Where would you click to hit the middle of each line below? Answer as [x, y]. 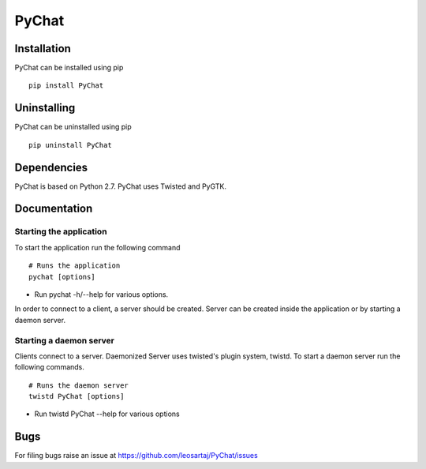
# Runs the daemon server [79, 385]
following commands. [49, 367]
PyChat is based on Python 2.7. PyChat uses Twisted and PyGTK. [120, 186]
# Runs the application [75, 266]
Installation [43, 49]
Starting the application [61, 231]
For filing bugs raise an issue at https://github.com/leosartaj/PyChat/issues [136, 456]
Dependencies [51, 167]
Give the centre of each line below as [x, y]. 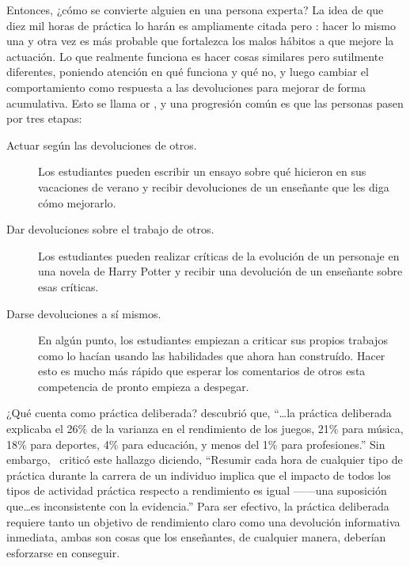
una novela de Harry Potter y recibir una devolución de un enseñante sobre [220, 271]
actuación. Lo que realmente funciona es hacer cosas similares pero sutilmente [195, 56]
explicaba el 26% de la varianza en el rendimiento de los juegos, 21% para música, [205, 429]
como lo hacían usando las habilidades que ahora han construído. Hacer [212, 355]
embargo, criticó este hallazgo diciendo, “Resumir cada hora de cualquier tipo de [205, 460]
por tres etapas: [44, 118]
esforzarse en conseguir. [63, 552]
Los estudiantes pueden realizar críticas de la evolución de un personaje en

==

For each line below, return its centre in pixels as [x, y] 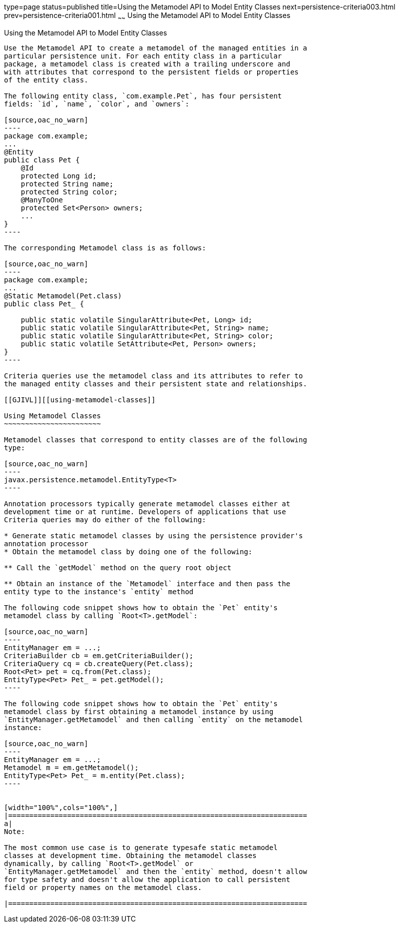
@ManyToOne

---

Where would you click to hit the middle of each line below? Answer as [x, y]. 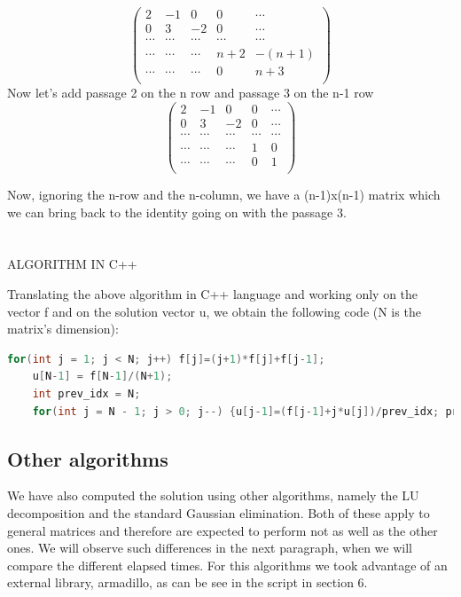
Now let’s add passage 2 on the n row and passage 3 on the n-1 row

## WHAT IS REQUIRED
Lines to set down from above: the line with "una novela de", the line with "Los estudiantes pueden", and every line between, each exactly as written.

## OUTPUT FOR THIS EXERCISE
una novela de Harry Potter y recibir una devolución de un enseñante sobre [220, 271]
actuación. Lo que realmente funciona es hacer cosas similares pero sutilmente [195, 56]
explicaba el 26% de la varianza en el rendimiento de los juegos, 21% para música, [205, 429]
como lo hacían usando las habilidades que ahora han construído. Hacer [212, 355]
embargo, criticó este hallazgo diciendo, “Resumir cada hora de cualquier tipo de [205, 460]
por tres etapas: [44, 118]
esforzarse en conseguir. [63, 552]
Los estudiantes pueden realizar críticas de la evolución de un personaje en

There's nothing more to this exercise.